Flow cytometric investigation of genome size variation in C. olitorius resulted in
a 2C nuclear DNA content from 0.882 ± 0.004 pg to 0.942 ± 0.004 pg, with a mean of
0.918 ± 0.011 pg. The mean genome size variation in C. olitorius accessions from
Africa was higher than in Asia. Genome size was positively correlated to seed
surface area and growing elevation, and negatively to days to flowering. The
estimated genome size of C. olitorius (449 Mbp) and C. capsularis (392 Mbp) is
smaller than that of many of the cultivated crops and is closer to rice, indicating a
general advantage for any efforts into genomics or sequencing approaches of these
For Corchorus olitorius, genetic diversity and relationships in worldwide
collections was also investigated based on molecular (AFLP) and morphological
methods.
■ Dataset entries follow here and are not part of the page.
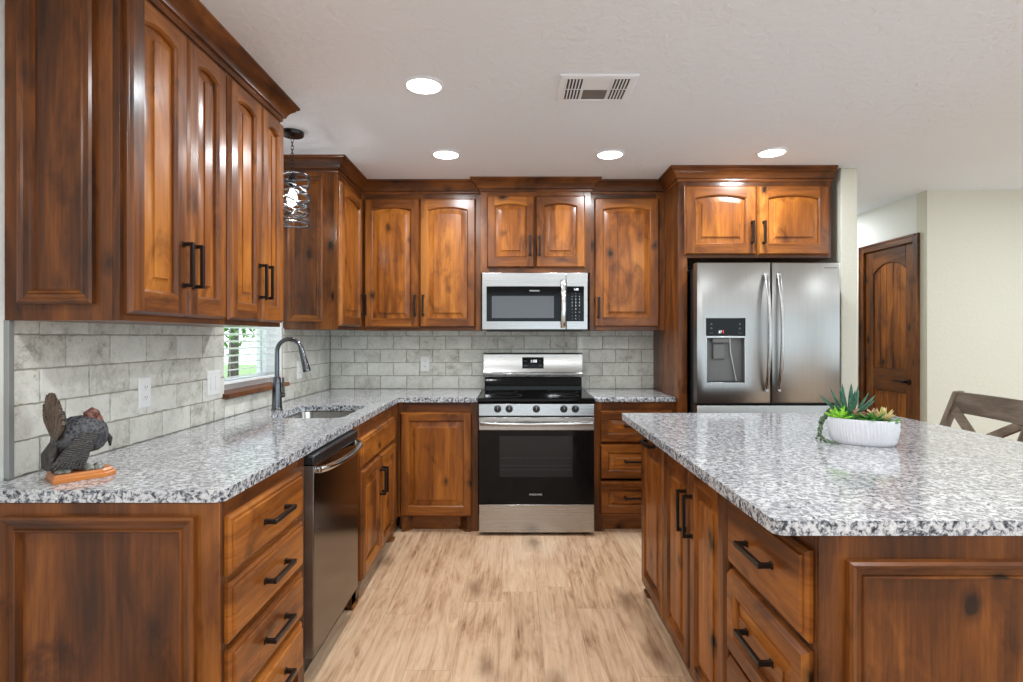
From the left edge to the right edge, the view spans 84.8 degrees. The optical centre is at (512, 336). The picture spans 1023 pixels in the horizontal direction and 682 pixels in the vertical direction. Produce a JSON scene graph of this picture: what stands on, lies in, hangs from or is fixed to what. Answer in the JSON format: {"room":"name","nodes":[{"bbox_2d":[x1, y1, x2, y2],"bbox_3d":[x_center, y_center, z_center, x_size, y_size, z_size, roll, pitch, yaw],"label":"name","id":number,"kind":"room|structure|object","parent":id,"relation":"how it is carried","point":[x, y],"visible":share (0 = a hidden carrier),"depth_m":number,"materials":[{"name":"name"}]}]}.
{"room":"kitchen","nodes":[
{"label":"kitchen","id":0,"kind":"room"},
{"bbox_2d":[0,0,327,481],"bbox_3d":[-1.540,0.098,0.183,0.160,2.465,8.767,0,0,0],"label":"wall","id":1,"kind":"structure","parent":0,"point":[2,2],"depth_m":1.60,"materials":[{"name":"white paint"}]},
{"bbox_2d":[5,0,225,324],"bbox_3d":[-1.262,-0.590,1.879,0.390,1.084,0.587,0,0,0],"label":"upper cabinet","id":2,"kind":"object","parent":1,"relation":"attached to","point":[115,118],"visible":0.99,"depth_m":1.61,"materials":[{"name":"brown wood"}]},
{"bbox_2d":[149,0,299,121],"bbox_3d":[-1.258,-1.089,2.160,0.401,0.092,1.248,0,0,0],"label":"trim","id":3,"kind":"structure","parent":2,"relation":"attached to","point":[192,17],"depth_m":2.13,"materials":[{"name":"brown wood"}]},
{"bbox_2d":[165,68,283,326],"bbox_3d":[-1.262,-0.590,2.444,0.390,1.084,0.540,0,0,0],"label":"upper cabinet","id":4,"kind":"object","parent":1,"relation":"attached to","point":[254,136],"visible":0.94,"depth_m":2.40,"materials":[{"name":"brown wood"}]},
{"bbox_2d":[224,323,280,389],"bbox_3d":[-1.528,-0.242,3.178,0.134,1.055,0.715,0,0,0],"label":"window","id":5,"kind":"structure","parent":1,"relation":"in","point":[277,331],"depth_m":3.33,"materials":[{"name":"glass"}]},
{"bbox_2d":[224,327,275,384],"bbox_3d":[-1.502,-0.254,3.178,0.047,1.004,0.679,0,0,0],"label":"window blind","id":6,"kind":"object","parent":5,"relation":"attached to","point":[228,382],"visible":0.17,"depth_m":3.17,"materials":[{"name":"white plastic"}]},
{"bbox_2d":[222,382,289,398],"bbox_3d":[-1.506,0.297,3.179,0.177,0.024,0.762,0,0,0],"label":"trim","id":7,"kind":"structure","parent":1,"relation":"attached to","point":[232,393],"depth_m":3.05,"materials":[{"name":"brown wood"}]},
{"bbox_2d":[283,173,366,329],"bbox_3d":[-1.256,-0.590,3.818,0.402,1.084,0.564,0,0,0],"label":"upper cabinet","id":8,"kind":"object","parent":1,"relation":"attached to","point":[323,260],"visible":0.98,"depth_m":3.55,"materials":[{"name":"brown wood"}]},
{"bbox_2d":[4,320,652,479],"bbox_3d":[-0.167,0.176,3.025,2.584,0.470,2.842,0,0,0],"label":"backsplash","id":9,"kind":"structure","parent":1,"relation":"attached to","point":[99,366],"depth_m":2.57,"materials":[{"name":"tile"}]},
{"bbox_2d":[138,377,150,408],"bbox_3d":[-1.447,0.218,2.203,0.008,0.120,0.072,0,0,0],"label":"wall outlet","id":10,"kind":"object","parent":9,"relation":"attached to","point":[144,383],"visible":1,"depth_m":2.19,"materials":[{"name":"white plastic"}]},
{"bbox_2d":[143,384,148,390],"bbox_3d":[-1.444,0.198,2.203,0.003,0.028,0.033,0,0,0],"label":"receptacle","id":11,"kind":"object","parent":10,"relation":"attached to","point":[145,386],"depth_m":2.20,"materials":[{"name":"white plastic"}]},
{"bbox_2d":[143,394,148,400],"bbox_3d":[-1.444,0.238,2.203,0.003,0.028,0.033,0,0,0],"label":"receptacle","id":12,"kind":"object","parent":10,"relation":"attached to","point":[145,396],"depth_m":2.20,"materials":[{"name":"white plastic"}]},
{"bbox_2d":[207,370,219,395],"bbox_3d":[-1.447,0.222,2.712,0.008,0.120,0.116,0,0,0],"label":"wall switch","id":13,"kind":"object","parent":9,"relation":"attached to","point":[213,377],"visible":1,"depth_m":2.70,"materials":[{"name":"white plastic"}]},
{"bbox_2d":[297,361,301,378],"bbox_3d":[-1.447,0.222,3.800,0.008,0.120,0.072,0,0,0],"label":"wall outlet","id":14,"kind":"object","parent":9,"relation":"attached to","point":[299,365],"visible":0.99,"depth_m":3.79,"materials":[{"name":"white plastic"}]},
{"bbox_2d":[420,356,428,370],"bbox_3d":[-0.698,0.213,4.434,0.070,0.120,0.008,0,0,0],"label":"wall outlet","id":15,"kind":"object","parent":9,"relation":"attached to","point":[424,360],"visible":1,"depth_m":4.43,"materials":[{"name":"white plastic"}]},
{"bbox_2d":[284,154,837,193],"bbox_3d":[0.344,-1.089,3.798,3.606,0.092,0.632,0,0,0],"label":"trim","id":16,"kind":"structure","parent":1,"relation":"attached to","point":[340,164],"depth_m":3.96,"materials":[{"name":"brown wood"}]},
{"bbox_2d":[304,515,694,681],"bbox_3d":[2.670,1.380,1.500,8.660,0.100,11.400,0,0,0],"label":"floor","id":17,"kind":"structure","parent":0,"point":[434,605],"depth_m":2.67,"materials":[{"name":"brown wood"}]},
{"bbox_2d":[0,457,303,681],"bbox_3d":[-1.087,0.887,1.792,0.722,0.885,0.631,0,0,0],"label":"base cabinet","id":18,"kind":"object","parent":17,"relation":"on","point":[90,592],"visible":0.94,"depth_m":1.50,"materials":[{"name":"brown wood"}]},
{"bbox_2d":[304,430,362,672],"bbox_3d":[-1.049,0.889,2.414,0.722,0.881,0.606,0,0,0],"label":"dishwasher","id":19,"kind":"object","parent":17,"relation":"on","point":[331,470],"visible":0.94,"depth_m":2.28,"materials":[{"name":"grey metal"}]},
{"bbox_2d":[343,403,397,609],"bbox_3d":[-1.087,0.887,3.278,0.722,0.885,1.108,0,0,0],"label":"base cabinet","id":20,"kind":"object","parent":17,"relation":"on","point":[378,454],"visible":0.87,"depth_m":3.15,"materials":[{"name":"brown wood"}]},
{"bbox_2d":[0,389,482,502],"bbox_3d":[-0.843,0.427,2.966,1.206,0.034,2.936,0,0,0],"label":"countertop","id":21,"kind":"structure","parent":20,"relation":"on","point":[214,462],"depth_m":1.99,"materials":[{"name":"stone"}]},
{"bbox_2d":[41,393,115,484],"bbox_3d":[-1.299,0.284,1.609,0.212,0.252,0.212,0,0,0],"label":"figurine","id":22,"kind":"object","parent":21,"relation":"on","point":[64,459],"visible":1,"depth_m":1.59,"materials":[{"name":"brown wood"}]},
{"bbox_2d":[271,337,310,410],"bbox_3d":[-1.247,0.204,3.146,0.220,0.411,0.062,0,0,0],"label":"faucet","id":23,"kind":"object","parent":21,"relation":"on","point":[278,391],"visible":1,"depth_m":3.13,"materials":[{"name":"grey metal"}]},
{"bbox_2d":[284,411,354,417],"bbox_3d":[-1.065,0.545,3.095,0.430,0.200,0.566,0,0,0],"label":"sink","id":24,"kind":"object","parent":21,"relation":"in","point":[305,414],"visible":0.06,"depth_m":3.36,"materials":[{"name":"silver metal"}]},
{"bbox_2d":[398,401,479,531],"bbox_3d":[-0.511,0.887,4.122,0.547,0.885,0.627,0,0,0],"label":"base cabinet","id":25,"kind":"object","parent":17,"relation":"on","point":[438,442],"visible":0.93,"depth_m":3.81,"materials":[{"name":"brown wood"}]},
{"bbox_2d":[479,353,593,532],"bbox_3d":[0.157,0.727,4.042,0.776,1.206,0.716,0,0,0],"label":"range","id":26,"kind":"object","parent":17,"relation":"on","point":[536,419],"visible":1,"depth_m":3.74,"materials":[{"name":"grey metal"}]},
{"bbox_2d":[479,390,593,401],"bbox_3d":[0.157,0.425,4.037,0.776,0.037,0.575,0,0,0],"label":"cooktop","id":27,"kind":"object","parent":26,"relation":"in","point":[486,395],"depth_m":3.86,"materials":[{"name":"black glass"}]},
{"bbox_2d":[592,402,674,530],"bbox_3d":[0.832,0.887,4.103,0.560,0.885,0.664,0,0,0],"label":"base cabinet","id":28,"kind":"object","parent":17,"relation":"on","point":[617,445],"visible":0.48,"depth_m":3.82,"materials":[{"name":"brown wood"}]},
{"bbox_2d":[583,389,675,401],"bbox_3d":[0.831,0.427,4.117,0.555,0.034,0.634,0,0,0],"label":"countertop","id":29,"kind":"structure","parent":28,"relation":"on","point":[599,395],"depth_m":3.92,"materials":[{"name":"stone"}]},
{"bbox_2d":[640,435,663,619],"bbox_3d":[1.281,0.887,2.715,1.298,0.885,0.444,0,0,0],"label":"base cabinet","id":30,"kind":"object","parent":17,"relation":"on","point":[652,455],"visible":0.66,"depth_m":2.67,"materials":[{"name":"brown wood"}]},
{"bbox_2d":[664,452,732,681],"bbox_3d":[1.172,0.887,2.129,1.080,0.885,0.726,0,0,0],"label":"base cabinet","id":31,"kind":"object","parent":17,"relation":"on","point":[697,564],"visible":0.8,"depth_m":2.06,"materials":[{"name":"brown wood"}]},
{"bbox_2d":[653,182,830,412],"bbox_3d":[1.626,0.099,4.074,1.026,2.462,0.736,0,0,0],"label":"cabinet","id":32,"kind":"object","parent":17,"relation":"on","point":[706,222],"visible":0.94,"depth_m":3.75,"materials":[{"name":"brown wood"}]},
{"bbox_2d":[687,263,839,412],"bbox_3d":[1.639,0.420,3.959,0.922,1.796,0.882,0,0,0],"label":"refrigerator","id":33,"kind":"object","parent":17,"relation":"on","point":[762,337],"visible":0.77,"depth_m":3.59,"materials":[{"name":"grey metal"}]},
{"bbox_2d":[727,501,1022,681],"bbox_3d":[1.281,0.887,1.504,1.298,0.885,0.523,0,0,0],"label":"base cabinet","id":34,"kind":"object","parent":17,"relation":"on","point":[800,608],"visible":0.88,"depth_m":1.27,"materials":[{"name":"brown wood"}]},
{"bbox_2d":[939,391,1022,441],"bbox_3d":[2.493,0.835,3.260,0.639,0.990,0.664,0,0,6],"label":"dining chair","id":35,"kind":"object","parent":17,"relation":"on","point":[960,403],"visible":0.14,"depth_m":3.27,"materials":[{"name":"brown wood"}]},
{"bbox_3d":[1.821,0.888,2.101,0.217,0.884,1.647,0,0,0],"label":"cabinet","id":36,"kind":"object","parent":17,"relation":"on","visible":0},
{"bbox_2d":[622,413,1022,535],"bbox_3d":[1.288,0.427,2.138,1.405,0.034,1.775,0,0,0],"label":"countertop","id":37,"kind":"structure","parent":36,"relation":"on","point":[937,480],"depth_m":1.68,"materials":[{"name":"stone"}]},
{"bbox_2d":[815,384,900,446],"bbox_3d":[1.328,0.297,2.169,0.249,0.227,0.243,0,0,0],"label":"planter","id":38,"kind":"object","parent":37,"relation":"on","point":[849,425],"visible":1,"depth_m":2.12,"materials":[{"name":"white ceramic"}]},
{"bbox_2d":[827,416,900,446],"bbox_3d":[1.343,0.361,2.150,0.239,0.098,0.137,0,0,32],"label":"bowl","id":39,"kind":"object","parent":38,"relation":"attached to","point":[871,431],"depth_m":2.09,"materials":[{"name":"white ceramic"}]},
{"bbox_2d":[199,0,1022,214],"bbox_3d":[2.670,-1.195,1.500,8.660,0.120,11.400,0,0,0],"label":"ceiling","id":40,"kind":"structure","parent":0,"point":[914,96],"depth_m":2.52,"materials":[{"name":"white paint"}]},
{"bbox_2d":[284,128,309,228],"bbox_3d":[-1.222,-0.868,3.100,0.186,0.535,0.186,0,0,0],"label":"pendant light","id":41,"kind":"object","parent":40,"relation":"hanging from","point":[290,133],"visible":0.78,"depth_m":3.08,"materials":[{"name":"grey metal"}]},
{"bbox_2d":[288,173,295,187],"bbox_3d":[-1.222,-0.866,3.100,0.040,0.080,0.040,0,0,0],"label":"socket","id":42,"kind":"object","parent":41,"relation":"attached to","point":[292,176],"depth_m":3.08,"materials":[{"name":"grey metal"}]},
{"bbox_2d":[403,75,443,94],"bbox_3d":[-0.402,-1.130,2.522,0.184,0.010,0.184,0,0,0],"label":"recessed light","id":43,"kind":"object","parent":40,"relation":"in","point":[424,85],"visible":1,"depth_m":2.51,"materials":[{"name":"white plastic"}]},
{"bbox_2d":[431,149,460,159],"bbox_3d":[-0.416,-1.130,3.475,0.184,0.010,0.184,0,0,0],"label":"recessed light","id":44,"kind":"object","parent":40,"relation":"in","point":[447,154],"visible":1,"depth_m":3.45,"materials":[{"name":"white plastic"}]},
{"bbox_2d":[556,74,639,101],"bbox_3d":[0.377,-1.129,2.553,0.343,0.012,0.275,0,0,0],"label":"ceiling vent","id":45,"kind":"object","parent":40,"relation":"in","point":[571,87],"visible":1,"depth_m":2.53,"materials":[{"name":"white metal"}]},
{"bbox_2d":[595,149,624,159],"bbox_3d":[0.602,-1.130,3.475,0.184,0.010,0.184,0,0,0],"label":"recessed light","id":46,"kind":"object","parent":40,"relation":"in","point":[608,154],"visible":1,"depth_m":3.45,"materials":[{"name":"white plastic"}]},
{"bbox_2d":[756,147,787,157],"bbox_3d":[1.590,-1.130,3.440,0.184,0.010,0.184,0,0,0],"label":"recessed light","id":47,"kind":"object","parent":40,"relation":"in","point":[775,151],"visible":1,"depth_m":3.42,"materials":[{"name":"white plastic"}]},
{"bbox_2d":[813,168,856,408],"bbox_3d":[2.256,0.098,5.428,0.112,2.465,3.345,0,0,0],"label":"wall","id":48,"kind":"structure","parent":0,"point":[844,184],"depth_m":3.75,"materials":[{"name":"beige paint"}]},
{"bbox_2d":[857,194,916,406],"bbox_3d":[3.255,0.098,5.771,0.110,2.465,2.659,0,0,0],"label":"wall","id":49,"kind":"structure","parent":0,"point":[896,219],"depth_m":4.80,"materials":[{"name":"white paint"}]},
{"bbox_2d":[858,233,919,420],"bbox_3d":[3.226,0.254,4.780,0.157,2.152,0.754,0,0,0],"label":"door","id":50,"kind":"structure","parent":49,"relation":"in","point":[888,270],"depth_m":4.77,"materials":[{"name":"brown wood"}]},
{"bbox_2d":[917,190,1022,440],"bbox_3d":[5.100,0.098,4.383,3.800,2.465,0.114,0,0,0],"label":"wall","id":51,"kind":"structure","parent":0,"point":[971,241],"depth_m":4.33,"materials":[{"name":"beige paint"}]},
{"bbox_3d":[0.370,0.098,4.507,3.660,2.465,0.120,0,0,0],"label":"wall","id":52,"kind":"structure","parent":0,"visible":0},
{"bbox_2d":[361,194,482,330],"bbox_3d":[-0.675,-0.590,4.239,0.880,1.084,0.406,0,0,0],"label":"upper cabinet","id":53,"kind":"object","parent":52,"relation":"attached to","point":[421,252],"visible":0.98,"depth_m":4.07,"materials":[{"name":"brown wood"}]},
{"bbox_2d":[480,192,590,274],"bbox_3d":[0.163,-0.797,4.206,0.794,0.670,0.472,0,0,0],"label":"upper cabinet","id":54,"kind":"object","parent":52,"relation":"attached to","point":[521,232],"visible":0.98,"depth_m":4.01,"materials":[{"name":"brown wood"}]},
{"bbox_2d":[482,273,587,331],"bbox_3d":[0.155,-0.249,4.186,0.755,0.418,0.498,0,0,0],"label":"microwave","id":55,"kind":"object","parent":54,"relation":"attached to","point":[511,302],"visible":1,"depth_m":3.98,"materials":[{"name":"grey metal"}]},
{"bbox_2d":[584,194,664,330],"bbox_3d":[0.837,-0.590,4.239,0.551,1.084,0.406,0,0,0],"label":"upper cabinet","id":56,"kind":"object","parent":52,"relation":"attached to","point":[626,279],"visible":0.94,"depth_m":4.07,"materials":[{"name":"brown wood"}]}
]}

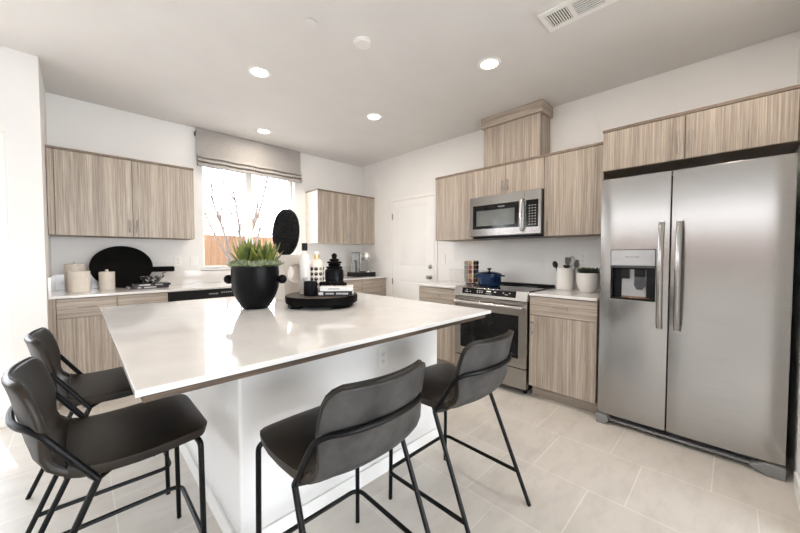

Both methods showed similar results. High level of morphological variation,
gene diversity, percent polymorphism, and number of private fragments were
detected in African populations, and the neighbor-joining analysis in the AFLP study
showed Asian materials to be nested within the African accessions, supporting that
Africa is the center of origin for C. olitorius. The high genetic relationship of Asian
materials with those from North and East Africa might therefore indicate a possible
route for the dispersal and spread of C. olitorius out of Africa into Asia.